Default mode persists a full Chromium profile at ~/.assrt/browser-profile. browser.ts line 313 creates the directory and passes it to Playwright MCP via --user-data-dir, so cookies, localStorage, and session tokens survive across test runs. Sign into Gmail once, the next 50 test runs against Gmail start already authenticated. If you prefer zero persistence, pass --isolated and the profile is in-memory only. If you want to use your real Chrome (with your real profile, real extensions, real bookmarks), pass --extension and the agent attaches to your running Chrome instance via a one-time token saved at ~/.assrt/extension-token.

What is the 'local-' prefix in the scenario ID and why does it matter for self-hosting?

It is a marker the watcher uses to decide whether to sync. When scenario-store.ts saveScenario() fails to POST to the central API (lines 107 to 131), it generates an ID using crypto.randomUUID() prefixed with 'local-', writes the scenario to ~/.assrt/scenarios/<id>.json via writeLocal(), and returns the local ID. Then whenever the scenario file is loaded or saved, scenario-files.ts line 93 short-circuits: 'if (scenarioId.startsWith("local-")) return'. No watcher attaches, no debounced sync fires, no network call happens. You can see the local- prefix in the scenario JSON file itself.
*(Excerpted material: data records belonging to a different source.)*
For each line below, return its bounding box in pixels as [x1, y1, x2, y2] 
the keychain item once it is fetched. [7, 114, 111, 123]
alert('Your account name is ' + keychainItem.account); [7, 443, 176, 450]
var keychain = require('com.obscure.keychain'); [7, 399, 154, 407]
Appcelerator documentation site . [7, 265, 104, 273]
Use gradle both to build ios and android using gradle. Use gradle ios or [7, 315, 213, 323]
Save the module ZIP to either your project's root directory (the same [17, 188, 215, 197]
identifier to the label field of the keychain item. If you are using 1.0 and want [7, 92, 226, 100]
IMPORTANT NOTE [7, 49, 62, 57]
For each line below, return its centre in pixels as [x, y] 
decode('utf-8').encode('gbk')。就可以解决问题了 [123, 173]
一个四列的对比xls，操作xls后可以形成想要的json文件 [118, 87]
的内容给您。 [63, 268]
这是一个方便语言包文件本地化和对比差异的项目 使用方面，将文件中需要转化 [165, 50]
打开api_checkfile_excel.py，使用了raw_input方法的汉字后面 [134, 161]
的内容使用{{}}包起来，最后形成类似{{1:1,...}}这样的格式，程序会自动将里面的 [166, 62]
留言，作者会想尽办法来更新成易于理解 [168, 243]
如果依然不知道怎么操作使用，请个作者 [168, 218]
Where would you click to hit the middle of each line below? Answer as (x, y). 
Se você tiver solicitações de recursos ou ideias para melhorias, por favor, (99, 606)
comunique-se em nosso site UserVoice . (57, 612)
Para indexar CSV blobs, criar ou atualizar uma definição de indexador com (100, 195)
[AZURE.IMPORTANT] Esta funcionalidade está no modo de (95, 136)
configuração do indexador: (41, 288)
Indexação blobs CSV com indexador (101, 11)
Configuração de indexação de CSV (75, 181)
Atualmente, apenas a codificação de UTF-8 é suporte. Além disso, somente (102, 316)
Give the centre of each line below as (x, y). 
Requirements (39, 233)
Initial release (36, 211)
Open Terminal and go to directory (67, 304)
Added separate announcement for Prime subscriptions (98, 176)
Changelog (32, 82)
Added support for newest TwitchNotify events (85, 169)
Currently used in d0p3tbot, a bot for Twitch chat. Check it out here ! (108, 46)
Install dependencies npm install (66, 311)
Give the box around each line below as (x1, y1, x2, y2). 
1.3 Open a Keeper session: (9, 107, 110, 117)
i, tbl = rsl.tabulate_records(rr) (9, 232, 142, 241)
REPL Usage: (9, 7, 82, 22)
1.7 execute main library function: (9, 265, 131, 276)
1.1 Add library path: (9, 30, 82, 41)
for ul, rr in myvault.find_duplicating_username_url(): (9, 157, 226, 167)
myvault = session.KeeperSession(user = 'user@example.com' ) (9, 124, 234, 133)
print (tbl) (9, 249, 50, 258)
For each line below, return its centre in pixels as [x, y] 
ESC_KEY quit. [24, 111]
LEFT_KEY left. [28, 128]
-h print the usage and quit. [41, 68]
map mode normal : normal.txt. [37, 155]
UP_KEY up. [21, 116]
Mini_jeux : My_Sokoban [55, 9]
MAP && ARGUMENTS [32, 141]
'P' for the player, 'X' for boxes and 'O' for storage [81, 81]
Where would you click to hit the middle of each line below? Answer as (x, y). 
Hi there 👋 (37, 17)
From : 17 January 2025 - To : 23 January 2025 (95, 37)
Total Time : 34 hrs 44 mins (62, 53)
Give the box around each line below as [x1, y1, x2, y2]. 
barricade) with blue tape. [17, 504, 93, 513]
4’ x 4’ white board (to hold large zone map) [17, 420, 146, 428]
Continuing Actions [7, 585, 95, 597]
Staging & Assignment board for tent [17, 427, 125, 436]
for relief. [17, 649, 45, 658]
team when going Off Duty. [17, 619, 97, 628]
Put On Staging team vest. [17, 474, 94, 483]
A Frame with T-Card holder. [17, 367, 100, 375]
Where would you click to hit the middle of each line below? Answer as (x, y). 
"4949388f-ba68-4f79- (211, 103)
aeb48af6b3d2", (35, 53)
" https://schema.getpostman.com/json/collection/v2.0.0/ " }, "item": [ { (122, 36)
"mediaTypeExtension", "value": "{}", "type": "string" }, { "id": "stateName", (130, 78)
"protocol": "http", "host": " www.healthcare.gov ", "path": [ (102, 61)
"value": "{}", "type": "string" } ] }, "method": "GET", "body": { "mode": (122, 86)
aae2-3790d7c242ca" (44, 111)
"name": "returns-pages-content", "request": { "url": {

Can I run the whole stack without Chrome ever launching a visible window?

Yes. The default launch mode is headless. browser.ts line 348 inserts '--headless' into the Playwright MCP args whenever headed is false. So 'assrt run --url ...' with no extra flags runs fully offscreen. Pass --headed to see what the agent sees, --video to record the whole thing to a .webm plus an auto-opening local 127.0.0.1 player, or --extension to attach to your already-running Chrome. Video recording goes through devtools capability in the Playwright MCP and the recording stays on your disk at the path printed in the run log.

Do I need an API key, and if so, where does it go?

You need one LLM key: ANTHROPIC_API_KEY env var, or a Claude Code OAuth token the CLI pulls from the macOS Keychain automatically (cli.ts). The agent runs Claude Haiku 4.5 by default (agent.ts line 9: DEFAULT_ANTHROPIC_MODEL = 'claude-haiku-4-5-20251001') and calls Anthropic directly from your machine. There is no Assrt proxy, no Assrt-issued key, no vendor-managed credential. Your dev server is still localhost; only the model call leaves the box.

What's actually in the 18-tool agent surface, and can I verify it without trusting this page?

Eighteen tools defined in the TOOLS array between agent.ts lines 16 and 196: navigate, snapshot, click, type_text, select_option, scroll, press_key, wait, screenshot, evaluate, create_temp_email, wait_for_verification_code, check_email_inbox, assert, complete_scenario, suggest_improvement, http_request, wait_for_stable. No hidden SDK, no proprietary YAML schema, no cloud-only capabilities. Open the file after installing (node_modules/assrt-sdk/dist/cli.mjs if you npx-installed it, or the GitHub source directly) and count.

How does this compare to running a hosted AI testing platform?

The hosted platforms in this category price somewhere between $1,000 and $7,500+ per month for midmarket tiers and produce a proprietary test artifact (YAML, DSL, their own spec format) that you can't run anywhere else. Assrt is MIT licensed (LICENSE file in assrt-mcp root), npm-installable, and the 'test artifact' is a markdown #Case plan you edit as plain text. The only ongoing cost is the Anthropic invoice for Haiku calls during runs — typically a few cents per scenario. Zero per-seat fee, zero platform fee, zero vendor lock.